Getting back to the virtualisation bit. I’d reasonably secured the host and network traffic, but now needed to consider what needed to be done in relation to the VMs. They were going to be mail servers. Mail servers tend to have a few common attack vectors; vulnerabilities in the mail server code itself, spammers using misconfigured open relays and so-called ‘whale bombing’ a type of DoS (Denial of Service) attack. I was going to use qmail for the mail servers, which is well known for its security (no known vulnerabilities since 1996 – an impressive record for any software!) so I wasn’t so worried about code flaws or open relays (qmail doesn’t relay by default – you have to open it up deliberately).

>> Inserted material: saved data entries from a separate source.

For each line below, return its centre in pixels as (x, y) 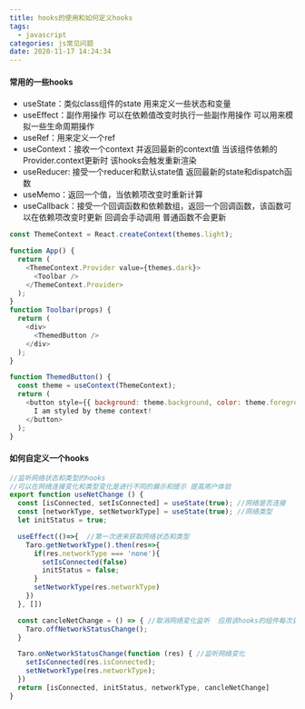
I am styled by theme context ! (93, 411)
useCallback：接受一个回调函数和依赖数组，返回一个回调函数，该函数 (153, 206)
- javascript (42, 35)
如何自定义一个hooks (49, 458)
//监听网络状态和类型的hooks (58, 478)
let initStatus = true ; (62, 520)
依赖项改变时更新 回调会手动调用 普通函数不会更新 (133, 217)
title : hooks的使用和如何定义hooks (71, 18)

I was mainly concerned about ‘whale bombing’ and other DoS/DDoS attacks. ‘Whale bombing’ (I love the name!) refers to the practise of sending ridiculously large files to a particular mail server in an attempt to deplete resources at the targeted server. The file that was frequently used was a video of a dead, beached whale that was blown up with dynamite and resulted in 30 seconds of blubber raining down over the foreshore – hence the reference to whales.

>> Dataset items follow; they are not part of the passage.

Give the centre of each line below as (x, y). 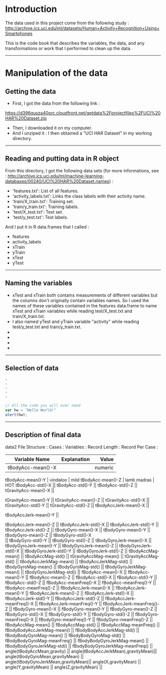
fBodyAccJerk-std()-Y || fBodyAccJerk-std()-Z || (55, 598)
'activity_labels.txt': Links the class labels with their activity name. (79, 196)
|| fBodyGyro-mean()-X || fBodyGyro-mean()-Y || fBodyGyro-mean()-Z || (83, 609)
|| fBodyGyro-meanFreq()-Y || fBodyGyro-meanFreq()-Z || (94, 619)
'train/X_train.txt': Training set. (43, 201)
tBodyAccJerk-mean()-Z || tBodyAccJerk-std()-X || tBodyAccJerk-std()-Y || (82, 525)
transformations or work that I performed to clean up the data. (68, 48)
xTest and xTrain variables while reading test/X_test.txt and (72, 311)

Another common mail server DoS/DDoS variant is sending ‘zip bombs’ where a single character was repeated a stupidly large number of times and the resultant file then compressed; the compressed file is very small, but the mail server’s anti-spam and anti-virus scanners are often overwhelmed once the file is uncompressed. There is no easy preventative solution to these attacks, but they can be detected and mitigated quite easily through a couple of approaches: rate limiting, disc spooling and the use of RBL ([email] Routing BlackLists), SPF (Sender Policy Framework) and DKIM (DomainKeys Identified Mail). Rate limiting incoming traffic dynamically is typically applied at the perimeter (in this case the virtualisation server), or in combination with the perimeter to decrease the volume of mail traffic going to a particular mail server as the incoming traffic increases. This works especially well when combined with multiple backend mail servers, when other load balancing techniques can be used to reduce the impact of such attacks. On the mail servers themselves, spooling incoming mail to disc rather than to memory may be slower, but avoids memory depletion and allows a more orderly handling of large mail volumes. Similarly the pre-processing of incoming mail according to RBL, SPF & DKIM rules can significantly cut down SPAM and forged DoS and DDoS attacks.
These steps are not perfect by a long way, but are enough to keep most attackers busy for long enough for us to detect and respond to the attack, which is the main purpose of most security measures.